All nitrogen-fixing bacteria and archaea utilize a unique series of enzymes with complex metal cofactors to convert atmospheric dinitrogen into ammonia. These enzymes, collectively known as nitrogenases, are classified based on their metal cofactors into molybdenum (Mo), vanadium (V), or iron-only (Fe) nitrogenases. Nitrogenase consists of two metalloprotein components: the iron (Fe) protein (NifH) and the molybdenum-iron (MoFe) protein (NifDK) or its homologous counterparts. Structurally, the MoFe protein exist as an α2β2 tetramer, while the Fe protein exists as a homodimer harboring a [4Fe-4S] cluster. Electron transfer occurs through a stepwise relay from the Fe protein to the MoFe protein, involving the P-cluster and the catalytic FeMo cofactor.

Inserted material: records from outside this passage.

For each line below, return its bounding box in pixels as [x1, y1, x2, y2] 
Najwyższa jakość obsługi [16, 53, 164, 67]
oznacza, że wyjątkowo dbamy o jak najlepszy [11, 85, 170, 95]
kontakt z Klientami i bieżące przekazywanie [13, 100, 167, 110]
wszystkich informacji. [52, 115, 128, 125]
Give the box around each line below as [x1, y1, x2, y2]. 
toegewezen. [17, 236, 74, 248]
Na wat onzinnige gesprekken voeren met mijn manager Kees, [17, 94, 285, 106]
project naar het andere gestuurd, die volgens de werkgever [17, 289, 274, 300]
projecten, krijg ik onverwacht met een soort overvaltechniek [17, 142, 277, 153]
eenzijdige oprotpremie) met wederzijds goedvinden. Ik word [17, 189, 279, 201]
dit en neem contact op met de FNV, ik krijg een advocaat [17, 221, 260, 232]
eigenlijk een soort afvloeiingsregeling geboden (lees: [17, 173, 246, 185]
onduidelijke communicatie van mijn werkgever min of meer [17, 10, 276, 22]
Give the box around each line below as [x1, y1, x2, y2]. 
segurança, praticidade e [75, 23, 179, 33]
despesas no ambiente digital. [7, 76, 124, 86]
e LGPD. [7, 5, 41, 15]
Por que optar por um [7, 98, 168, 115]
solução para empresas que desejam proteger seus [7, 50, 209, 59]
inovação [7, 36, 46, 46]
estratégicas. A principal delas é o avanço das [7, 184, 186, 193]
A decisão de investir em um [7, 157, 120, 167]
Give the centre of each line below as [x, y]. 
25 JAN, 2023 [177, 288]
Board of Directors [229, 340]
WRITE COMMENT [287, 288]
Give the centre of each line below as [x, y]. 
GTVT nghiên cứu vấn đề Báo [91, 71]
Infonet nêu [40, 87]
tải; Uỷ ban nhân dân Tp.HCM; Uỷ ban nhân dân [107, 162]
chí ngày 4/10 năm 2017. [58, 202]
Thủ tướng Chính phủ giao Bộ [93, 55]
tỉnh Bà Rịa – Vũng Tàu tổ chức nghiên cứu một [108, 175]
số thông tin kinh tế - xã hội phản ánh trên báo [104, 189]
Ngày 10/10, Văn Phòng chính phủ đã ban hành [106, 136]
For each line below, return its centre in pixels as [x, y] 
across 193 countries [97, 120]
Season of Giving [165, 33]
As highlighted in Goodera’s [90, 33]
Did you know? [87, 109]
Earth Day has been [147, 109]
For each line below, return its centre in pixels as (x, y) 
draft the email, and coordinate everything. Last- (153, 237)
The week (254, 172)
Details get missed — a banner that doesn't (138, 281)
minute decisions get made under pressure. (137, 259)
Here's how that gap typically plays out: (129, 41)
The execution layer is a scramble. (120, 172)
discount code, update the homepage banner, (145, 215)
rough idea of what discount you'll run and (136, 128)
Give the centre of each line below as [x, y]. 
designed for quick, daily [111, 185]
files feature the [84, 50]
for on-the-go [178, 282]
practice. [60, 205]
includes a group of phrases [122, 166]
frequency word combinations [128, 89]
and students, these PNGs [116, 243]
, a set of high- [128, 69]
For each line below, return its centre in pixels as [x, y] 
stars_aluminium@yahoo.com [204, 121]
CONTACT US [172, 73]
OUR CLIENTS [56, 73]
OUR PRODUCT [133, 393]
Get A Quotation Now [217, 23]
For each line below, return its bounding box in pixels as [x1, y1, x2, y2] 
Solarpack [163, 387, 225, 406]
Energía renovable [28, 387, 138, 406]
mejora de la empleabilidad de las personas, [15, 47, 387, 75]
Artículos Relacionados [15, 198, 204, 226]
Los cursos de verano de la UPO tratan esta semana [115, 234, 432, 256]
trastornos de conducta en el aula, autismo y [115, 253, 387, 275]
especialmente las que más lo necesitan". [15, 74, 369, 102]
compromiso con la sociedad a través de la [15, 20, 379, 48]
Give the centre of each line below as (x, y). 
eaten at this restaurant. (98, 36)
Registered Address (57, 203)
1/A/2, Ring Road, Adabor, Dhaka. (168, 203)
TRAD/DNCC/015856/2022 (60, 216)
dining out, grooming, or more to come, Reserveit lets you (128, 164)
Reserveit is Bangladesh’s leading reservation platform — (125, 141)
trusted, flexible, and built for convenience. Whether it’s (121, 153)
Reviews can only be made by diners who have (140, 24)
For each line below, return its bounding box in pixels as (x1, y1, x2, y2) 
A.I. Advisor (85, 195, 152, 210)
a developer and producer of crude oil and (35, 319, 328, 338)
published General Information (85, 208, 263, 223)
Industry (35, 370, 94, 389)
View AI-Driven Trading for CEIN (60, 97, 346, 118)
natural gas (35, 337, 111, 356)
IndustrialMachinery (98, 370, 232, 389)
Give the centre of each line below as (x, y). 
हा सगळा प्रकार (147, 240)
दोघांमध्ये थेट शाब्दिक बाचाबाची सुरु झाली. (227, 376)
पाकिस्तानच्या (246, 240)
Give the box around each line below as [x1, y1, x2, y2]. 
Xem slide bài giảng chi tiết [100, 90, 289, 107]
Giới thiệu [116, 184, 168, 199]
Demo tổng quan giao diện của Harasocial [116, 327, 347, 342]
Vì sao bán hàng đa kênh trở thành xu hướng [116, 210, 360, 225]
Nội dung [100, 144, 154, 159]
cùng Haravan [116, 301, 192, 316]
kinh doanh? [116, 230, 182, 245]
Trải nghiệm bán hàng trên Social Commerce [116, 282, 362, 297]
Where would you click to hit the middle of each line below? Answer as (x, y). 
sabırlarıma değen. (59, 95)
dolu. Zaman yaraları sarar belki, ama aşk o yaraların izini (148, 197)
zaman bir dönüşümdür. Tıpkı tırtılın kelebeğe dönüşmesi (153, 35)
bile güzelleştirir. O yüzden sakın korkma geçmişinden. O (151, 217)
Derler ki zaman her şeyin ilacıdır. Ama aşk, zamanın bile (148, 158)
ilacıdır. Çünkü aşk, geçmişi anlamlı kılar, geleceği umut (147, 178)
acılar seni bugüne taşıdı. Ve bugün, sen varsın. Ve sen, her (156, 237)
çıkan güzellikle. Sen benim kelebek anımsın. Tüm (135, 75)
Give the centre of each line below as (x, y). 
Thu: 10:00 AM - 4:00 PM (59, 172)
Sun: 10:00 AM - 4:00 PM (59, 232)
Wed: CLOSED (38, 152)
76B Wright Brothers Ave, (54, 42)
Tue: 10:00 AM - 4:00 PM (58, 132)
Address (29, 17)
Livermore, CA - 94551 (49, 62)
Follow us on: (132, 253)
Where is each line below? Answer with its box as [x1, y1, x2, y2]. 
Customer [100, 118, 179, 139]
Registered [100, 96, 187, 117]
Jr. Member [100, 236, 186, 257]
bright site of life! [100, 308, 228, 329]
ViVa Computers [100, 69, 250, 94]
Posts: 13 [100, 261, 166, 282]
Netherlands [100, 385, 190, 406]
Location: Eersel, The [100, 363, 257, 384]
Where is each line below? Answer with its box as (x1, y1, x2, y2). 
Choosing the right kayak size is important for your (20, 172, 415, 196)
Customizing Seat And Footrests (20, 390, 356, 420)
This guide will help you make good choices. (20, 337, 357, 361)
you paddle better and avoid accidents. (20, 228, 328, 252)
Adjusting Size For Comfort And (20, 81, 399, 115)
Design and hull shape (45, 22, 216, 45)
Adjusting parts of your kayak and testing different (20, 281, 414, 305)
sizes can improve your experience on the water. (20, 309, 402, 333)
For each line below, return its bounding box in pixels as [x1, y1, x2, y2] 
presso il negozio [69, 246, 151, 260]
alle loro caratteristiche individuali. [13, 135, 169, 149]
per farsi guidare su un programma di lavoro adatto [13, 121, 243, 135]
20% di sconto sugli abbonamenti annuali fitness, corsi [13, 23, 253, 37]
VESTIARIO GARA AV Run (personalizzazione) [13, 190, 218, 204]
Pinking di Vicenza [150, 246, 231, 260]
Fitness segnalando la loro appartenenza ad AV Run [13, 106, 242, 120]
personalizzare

Despite extensive studies on nitrogenase, key aspects of its regulation remain enigmatic, particularly in methanogenic archaea where unique inhibitory mechanisms may influence its function. Here, we employed a combination of structural and biochemical approaches to probe nitrogenase under conditions that mimic its native regulatory environment. Our cryo-EM findings unveil distinct protein-mediated interactions that modulate nitrogenase activity through a hierarchical and coordinated inhibition process. The interplay of these regulatory elements suggests an intricate network of structural complexity and inhibitory mechanism, potentially involving conformational gating and higher order complex structure within the catalytic core.
The insights gained from this study provide a deeper understanding of nitrogenase regulation in methanogens, distinguishing it from its bacterial counterparts. These findings highlight the complexity of enzymatic control in anaerobic archaea and pave the way for future investigations into nitrogen fixation strategies and their evolutionary implications.